I know it has a waxy texture to it. Has anyone had experience finishing this wood? I didn't know if this was an oily wood that would be better finished with a lacquer, or if I could use a danish oil on it.


----------



## Gilbear (Dec 13, 2005)

Never worked with it myself, but this may be a place to start:

http://curiouswoods.com/wood--Bocote--BOC

You could probably contact them for more specific questions as well


----------



## Pop_pop1 (Sep 10, 2004)

Hi Boxer, I use a lot of Bocote for making pens. It will take a lacquer based friction finish very well. I use a shellac/lacquer base for a seal coat before appling the finish top coat. It is beautiful wood when it's finished. 
It is a high resin wood.
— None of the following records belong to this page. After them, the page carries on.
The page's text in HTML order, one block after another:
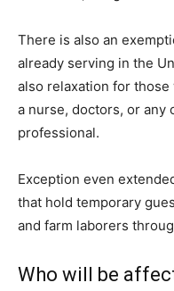
There is also an
already serving in the
also relaxation for
a nurse, doctors, or any
professional.
Exception even
that hold temporary
and farm laborers
Who will be
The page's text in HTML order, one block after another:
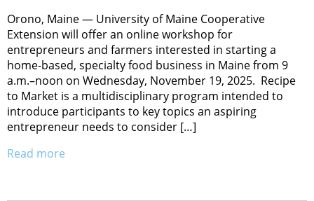
Orono, Maine — University of Maine Cooperative
Extension will offer an online workshop for
entrepreneurs and farmers interested in starting a
home-based, specialty food business in Maine from 9
a.m.–noon on Wednesday, November 19, 2025. Recipe
to Market is a multidisciplinary program intended to
introduce participants to key topics an aspiring
entrepreneur needs to consider […]
Read more
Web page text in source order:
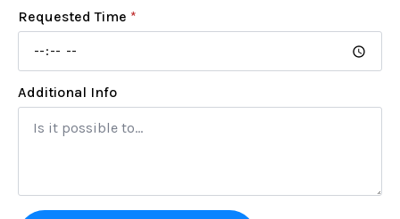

If you are going to glue it, I would recommend wiping down your joint surface with acatone prior to glueing. I use CA and Polyeurathane glues for my pens and other turned items. They have worked well for me. Although I haven't used it myself, I'm told that as long as you wipe down the joint area with acatone, yellow woodworkers glue will work fine.


----------



## jerrymayfield (Sep 25, 2004)

Some of the wood is waxy,some oily, I don't think you want to use an oil,varnish,solvent finish.This wood is also photo-sensitive,so be aware that the dark streaks will probably get a little darker. Bocote will take a film finish and many people simply polish with a buffer. It is a very beautiful wood as you know, I didn't look it up but I think it is in the Rosewood family. If you are going to glue this sand to two higher grits where glue is to be applied just before appling the glue. Enjoy these wonderful woods.
Regards

Jerry
.


----------